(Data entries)

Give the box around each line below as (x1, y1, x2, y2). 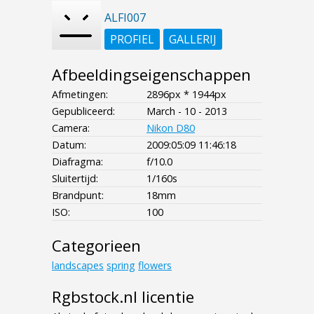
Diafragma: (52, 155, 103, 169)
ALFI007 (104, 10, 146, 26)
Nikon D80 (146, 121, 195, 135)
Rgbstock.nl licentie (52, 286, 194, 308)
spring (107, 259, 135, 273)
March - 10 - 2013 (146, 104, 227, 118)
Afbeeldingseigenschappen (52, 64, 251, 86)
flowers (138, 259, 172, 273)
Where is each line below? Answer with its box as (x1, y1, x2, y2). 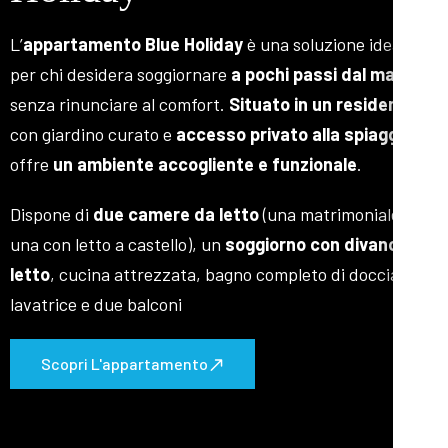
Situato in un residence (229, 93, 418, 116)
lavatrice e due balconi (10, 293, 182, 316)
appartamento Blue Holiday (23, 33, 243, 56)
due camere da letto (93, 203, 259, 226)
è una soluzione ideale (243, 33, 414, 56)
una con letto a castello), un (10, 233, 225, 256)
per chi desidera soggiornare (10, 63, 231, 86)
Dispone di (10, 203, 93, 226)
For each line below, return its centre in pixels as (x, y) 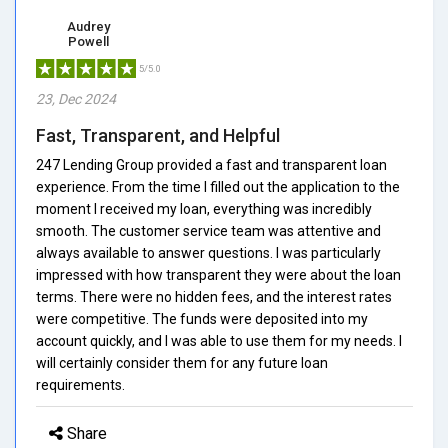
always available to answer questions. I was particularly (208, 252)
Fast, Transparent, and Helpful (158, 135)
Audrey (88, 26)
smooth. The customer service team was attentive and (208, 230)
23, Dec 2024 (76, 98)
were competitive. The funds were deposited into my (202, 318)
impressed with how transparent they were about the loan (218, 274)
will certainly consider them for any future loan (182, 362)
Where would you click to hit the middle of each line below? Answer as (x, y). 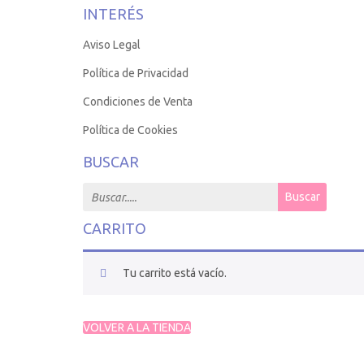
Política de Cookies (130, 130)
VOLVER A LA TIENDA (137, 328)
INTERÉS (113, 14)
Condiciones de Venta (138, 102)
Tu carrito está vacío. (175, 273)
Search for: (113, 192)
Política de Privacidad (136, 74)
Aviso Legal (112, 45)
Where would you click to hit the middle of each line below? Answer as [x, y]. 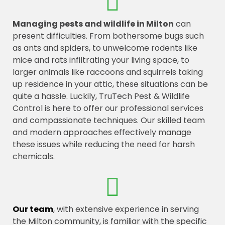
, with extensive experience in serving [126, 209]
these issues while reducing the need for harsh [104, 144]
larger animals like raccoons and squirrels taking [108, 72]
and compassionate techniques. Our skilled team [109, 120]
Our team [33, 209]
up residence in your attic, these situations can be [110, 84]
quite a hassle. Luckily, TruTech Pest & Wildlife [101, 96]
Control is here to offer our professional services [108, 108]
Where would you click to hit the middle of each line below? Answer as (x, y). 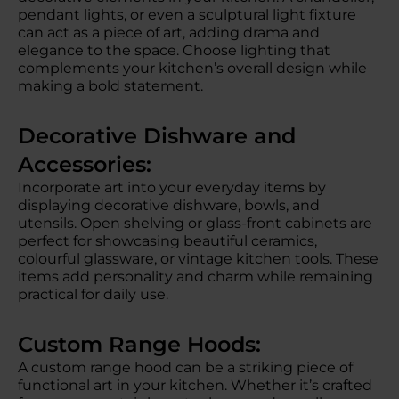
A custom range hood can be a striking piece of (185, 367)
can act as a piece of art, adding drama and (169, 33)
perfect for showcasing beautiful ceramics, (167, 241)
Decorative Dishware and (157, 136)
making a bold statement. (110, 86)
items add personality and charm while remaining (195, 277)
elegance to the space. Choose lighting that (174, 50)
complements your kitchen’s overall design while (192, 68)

- Task to carry out -
Copy nothing past the line containing "Situato in un residence (229, 93, 418, 116)": reproduce every line from the start of the records up to it, skipping pictures.

- Task answer -
Give the box around each line below as (x1, y1, x2, y2). 
Diafragma: (52, 155, 103, 169)
ALFI007 (104, 10, 146, 26)
Nikon D80 (146, 121, 195, 135)
Rgbstock.nl licentie (52, 286, 194, 308)
spring (107, 259, 135, 273)
March - 10 - 2013 (146, 104, 227, 118)
Afbeeldingseigenschappen (52, 64, 251, 86)
flowers (138, 259, 172, 273)
Where is each line below? Answer with its box as (x1, y1, x2, y2). 
Situato in un residence (229, 93, 418, 116)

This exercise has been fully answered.